Located in the heart of the valley, the Slocan Integral Forestry Cooperative (SIFCo) manages approximately 16,000 ha of this space. It’s also where it’s implementing its Landscape level Ecosystem, Resiliency, Enhancement and Climate Change Adaptation Project— a comprehensive name that encapsulates the enormous range of actions that SIFCo is taking.

Like many Basin residents, Stephan Martineau is hyper-aware of climate change challenges. As a founding director and Manager of SIFCo, he heads an environmental stewardship team of leaders in climate change adaptation, sustainable forestry practices, community resiliency, wildfire mitigation, ecosystem-based management and economic diversification.

“We use a landscape-level perspective to make the land we manage more resilient to change and more capable of adapting to what’s coming our way,” he says. “That means we plan at a large scale—35,000 acres rather than 200, for example—and since 2008, we’ve been proactive in our response to rapidly changing climate conditions in this bioregion.”

With support from the Trust, SIFCo’s current project is enhancing and restoring ecosystem values and wildlife corridors on hundreds of hectares of locally rare flora and fauna in the Winlaw and Trozzo Creek watersheds. The project has involved four prescribed burns from 2021 to 2023, plus has an upcoming aquatic habitat restoration component.

In these historically fire-maintained ecosystems, controlled fires reset the landscape to a pre-fire suppression era, preserve soil and ecosystem structures, and create fuel breaks. SIFCo’s approach to wildfire mitigation was tested during the 5,992-ha Trozzo Creek fire of 2021, when it played an important role in slowing the spread of the wildfire that threatened Slocan Valley communities.
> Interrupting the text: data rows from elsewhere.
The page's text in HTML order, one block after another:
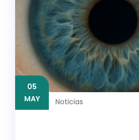
05
MAY
Noticias
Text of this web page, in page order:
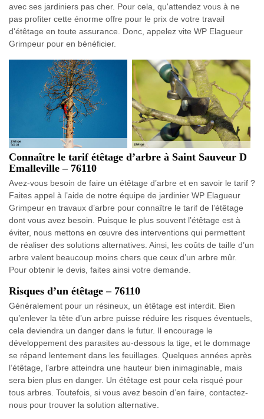
avec ses jardiniers pas cher. Pour cela, qu'attendez vous à ne
pas profiter cette énorme offre pour le prix de votre travail
d'étêtage en toute assurance. Donc, appelez vite WP Elagueur
Grimpeur pour en bénéficier.
Connaître le tarif étêtage d’arbre à Saint Sauveur D
Emalleville – 76110
Avez-vous besoin de faire un étêtage d’arbre et en savoir le tarif ?
Faites appel à l’aide de notre équipe de jardinier WP Elagueur
Grimpeur en travaux d’arbre pour connaître le tarif de l’étêtage
dont vous avez besoin. Puisque le plus souvent l’étêtage est à
éviter, nous mettons en œuvre des interventions qui permettent
de réaliser des solutions alternatives. Ainsi, les coûts de taille d’un
arbre valent beaucoup moins chers que ceux d’un arbre mûr.
Pour obtenir le devis, faites ainsi votre demande.
Risques d’un étêtage – 76110
Généralement pour un résineux, un étêtage est interdit. Bien
qu’enlever la tête d’un arbre puisse réduire les risques éventuels,
cela deviendra un danger dans le futur. Il encourage le
développement des parasites au-dessous la tige, et le dommage
se répand lentement dans les feuillages. Quelques années après
l’étêtage, l’arbre atteindra une hauteur bien inimaginable, mais
sera bien plus en danger. Un étêtage est pour cela risqué pour
tous arbres. Toutefois, si vous avez besoin d’en faire, contactez-
nous pour trouver la solution alternative.
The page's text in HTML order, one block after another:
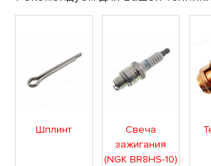
Шплинт
Свеча
зажигания
(NGK BR8HS-10)
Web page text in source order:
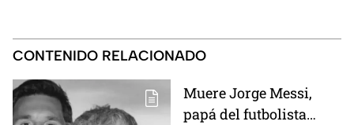
CONTENIDO RELACIONADO
Muere Jorge Messi,
papá del futbolista
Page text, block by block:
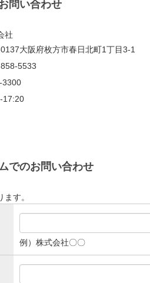
問い合わせ
社
大阪府枚方市春日北町1丁目3-1
5533
3300
17:20
でのお問い合わせ
す。
例）株式会社〇〇
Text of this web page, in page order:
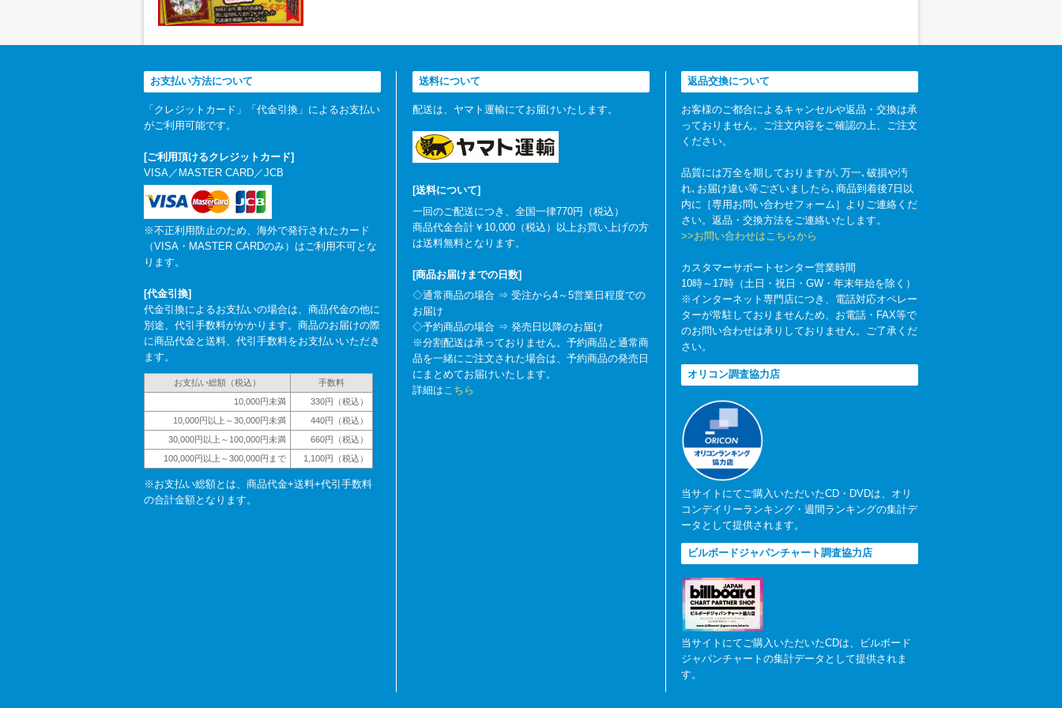
お支払い方法について
「クレジットカード」「代金引換」によるお支払い
がご利用可能です。
[ご利用頂けるクレジットカード]
VISA／MASTER CARD／JCB
※不正利用防止のため、海外で発行されたカード
（VISA・MASTER CARDのみ）はご利用不可とな
ります。
[代金引換]
代金引換によるお支払いの場合は、商品代金の他に
別途、代引手数料がかかります。商品のお届けの際
に商品代金と送料、代引手数料をお支払いいただき
ます。
お支払い総額（税込）
手数料
10,000円未満
330円（税込）
10,000円以上～30,000円未満
440円（税込）
30,000円以上～100,000円未満
660円（税込）
100,000円以上～300,000円まで
1,100円（税込）
※お支払い総額とは、商品代金+送料+代引手数料
の合計金額となります。
送料について
配送は、ヤマト運輸にてお届けいたします。
[送料について]
一回のご配送につき、全国一律770円（税込）
商品代金合計￥10,000（税込）以上お買い上げの方
は送料無料となります。
[商品お届けまでの日数]
◇通常商品の場合 ⇒ 受注から4～5営業日程度での
お届け
◇予約商品の場合 ⇒ 発売日以降のお届け
※分割配送は承っておりません。予約商品と通常商
品を一緒にご注文された場合は、予約商品の発売日
にまとめてお届けいたします。
詳細はこちら
返品交換について
お客様のご都合によるキャンセルや返品・交換は承
っておりません。ご注文内容をご確認の上、ご注文
ください。
品質には万全を期しておりますが､万一､破損や汚
れ､お届け違い等ございましたら､商品到着後7日以
内に［専用お問い合わせフォーム］よりご連絡くだ
さい。返品・交換方法をご連絡いたします。
>>お問い合わせはこちらから
カスタマーサポートセンター営業時間
10時～17時（土日・祝日・GW・年末年始を除く）
※インターネット専門店につき、電話対応オペレー
ターが常駐しておりませんため、お電話・FAX等で
のお問い合わせは承りしておりません。ご了承くだ
さい。
オリコン調査協力店
当サイトにてご購入いただいたCD・DVDは、オリ
コンデイリーランキング・週間ランキングの集計デ
ータとして提供されます。
ビルボードジャパンチャート調査協力店
当サイトにてご購入いただいたCDは、ビルボード
ジャパンチャートの集計データとして提供されま
す。
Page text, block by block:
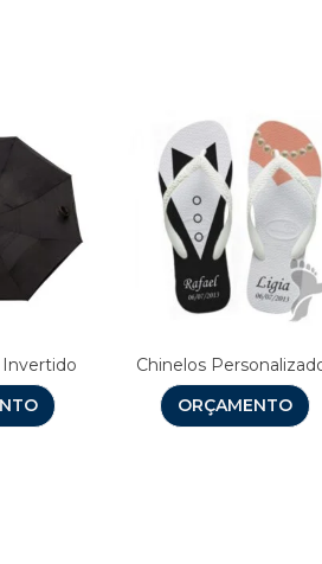
Invertido
Chinelos
ORÇAMENTO
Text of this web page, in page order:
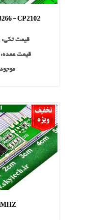
- CP2102
قیمت تکی:
قیمت عمده:
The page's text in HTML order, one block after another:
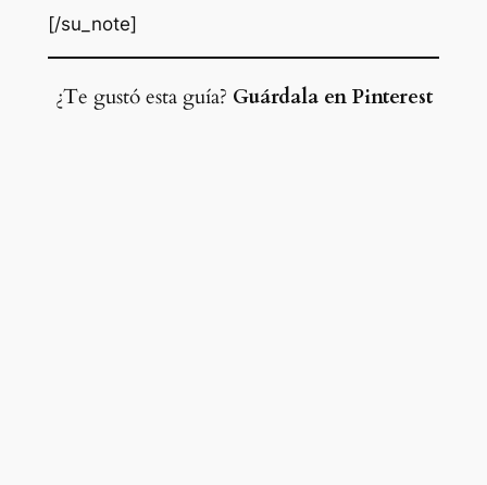
[/su_note]
¿Te gustó esta guía? Guárdala en Pinterest
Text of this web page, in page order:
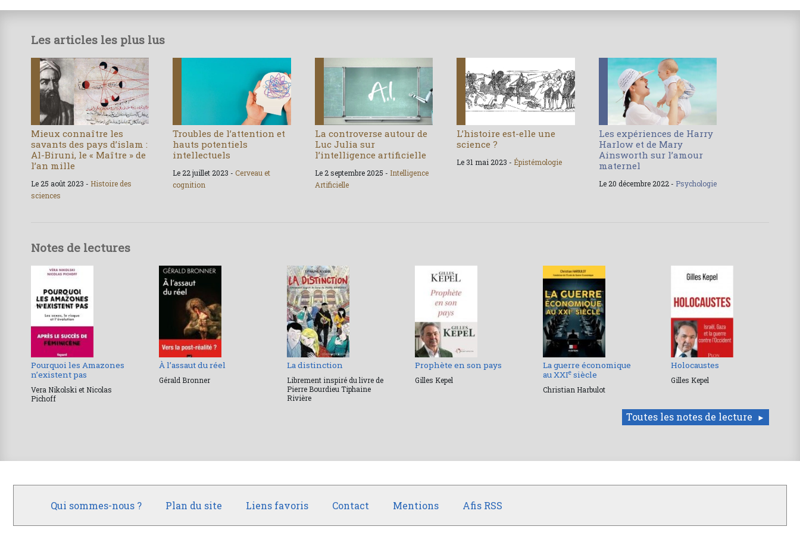
Les articles les plus lus
Mieux connaître les
savants des pays d’islam :
Al-Biruni, le « Maître » de
l’an mille
Le 25 août 2023 - Histoire des
sciences
Troubles de l’attention et
hauts potentiels
intellectuels
Le 22 juillet 2023 -Cerveau et
cognition
La controverse autour de
Luc Julia sur
l’intelligence artificielle
Le 2 septembre 2025 - Intelligence
Artificielle
L’histoire est-elle une
science ?
Le 31 mai 2023 - Épistémologie
Les expériences de Harry
Harlow et de Mary
Ainsworth sur l’amour
maternel
Le 20 décembre 2022 - Psychologie
Notes de lectures
Pourquoi les Amazones
n’existent pas
Vera Nikolski et Nicolas
Pichoff
À l’assaut du réel
Gérald Bronner
La distinction
Librement inspiré du livre de
Pierre Bourdieu Tiphaine
Rivière
Prophète en son pays
Gilles Kepel
La guerre économique
au XXIesiècle
Christian Harbulot
Holocaustes
Gilles Kepel
Toutes les notes de lecture
Qui sommes-nous ? Plan du site Liens favoris Contact Mentions Afis RSS
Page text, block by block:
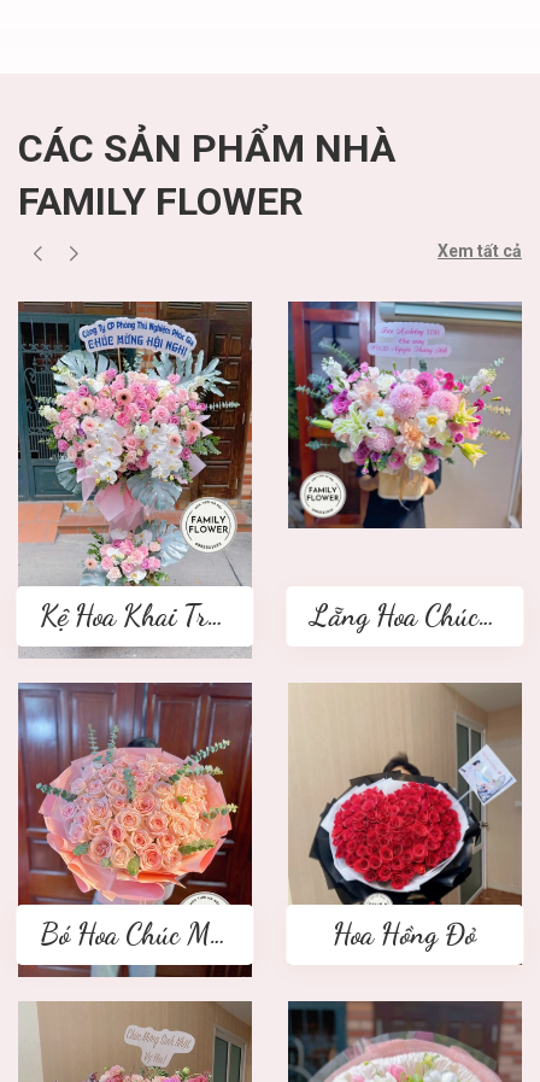
CÁC SẢN PHẨM NHÀ
FAMILY FLOWER
Xem tất cả
Kệ Hoa Khai Trương 2 tầng Lẵng Hoa Chúc Mừng
Bó Hoa Chúc Mừng Hoa Hồng Đỏ
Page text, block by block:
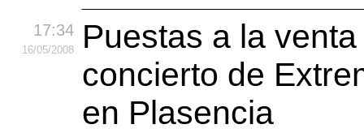
17:34
16/05/2008
Puestas a la
concierto de
en Plasencia
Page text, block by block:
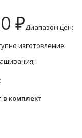
₽Диапазон цен:
изготовление:
в комплект
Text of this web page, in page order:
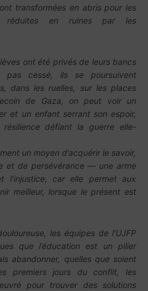
transformées en abris pour les
en ruines par les
ont été privés de leurs bancs
pas cessé, ils se poursuivent
dans les ruelles, sur les places
de Gaza, on peut voir un
et un enfant serrant son espoir,
défiant la guerre elle-
un moyen d’acquérir le savoir,
et de persévérance — une arme
l’injustice, car elle permet aux
meilleur, lorsque le présent est
les équipes de l’UJFP
que l’éducation est un pilier
abandonner, quelles que soient
premiers jours du conflit, les
pour trouver des solutions
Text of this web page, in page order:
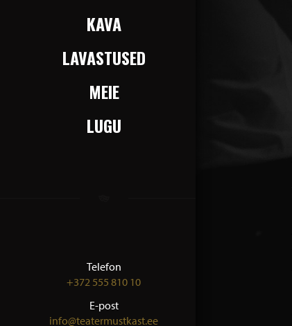
KAVA
LAVASTUSED
MEIE
LUGU
Telefon
+372 555 810 10
E-post
info@teatermustkast.ee
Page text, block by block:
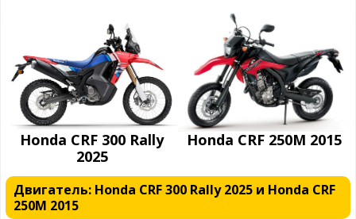
Honda CRF 300 Rally
2025
Honda CRF 250M 2015
Двигатель: Honda CRF 300 Rally 2025 и Honda CRF
250M 2015
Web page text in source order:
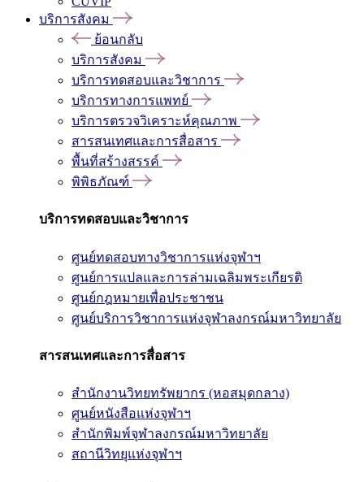
บริการสังคม
ย้อนกลับ
บริการสังคม
บริการทดสอบและวิชาการ
บริการทางการแพทย์
บริการตรวจวิเคราะห์คุณภาพ
สารสนเทศและการสื่อสาร
พื้นที่สร้างสรรค์
พิพิธภัณฑ์
บริการทดสอบและวิชาการ
ศูนย์ทดสอบทางวิชาการแห่งจุฬาฯ
ศูนย์การแปลและการล่ามเฉลิมพระเกียรติ
ศูนย์กฎหมายเพื่อประชาชน
ศูนย์บริการวิชาการแห่งจุฬาลงกรณ์มหาวิทยาลัย
สารสนเทศและการสื่อสาร
สำนักงานวิทยทรัพยากร (หอสมุดกลาง)
ศูนย์หนังสือแห่งจุฬาฯ
สำนักพิมพ์จุฬาลงกรณ์มหาวิทยาลัย
สถานีวิทยุแห่งจุฬาฯ
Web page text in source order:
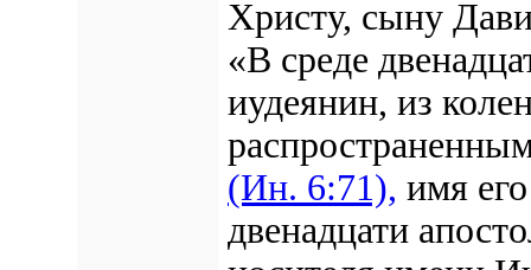
Христу, сыну
«В среде
иудеянин, из
(Ин. 6:71), имя
двенадцати

SIFCo is also implementing aquatic action. This will help redirect rainbow trout and other species of fish from the increasingly warmer summer temperatures of the Slocan River to Winlaw Creek, where their populations have a higher likelihood of thriving.

“Winlaw Creek is well-suited for the creation of new pools and has a canopy to keep water cool longer in the summer season,” Martineau explains.

SIFCo’s various partnerships with organizations like the British Columbia Wildfire Service, Selkirk College and the University of British Columbia create province-wide synergy—and an opportunity to collaborate on proactively building local capacity when it comes to dealing with landscapes in transition.

Martineau is thrilled that this work closely aligns with a Trust program that focuses on maintaining and improving ecological health and native biodiversity in a variety of ecosystems.

“I think we need to focus our attention specifically on large-scale impacts in a specific bioregion, such as the Slocan Valley, when we plan for adaptation,” adds Martineau. “This is one of the programs that actually offers that possibility; it’s great that it exists and it’s a real benefit to Basin communities.”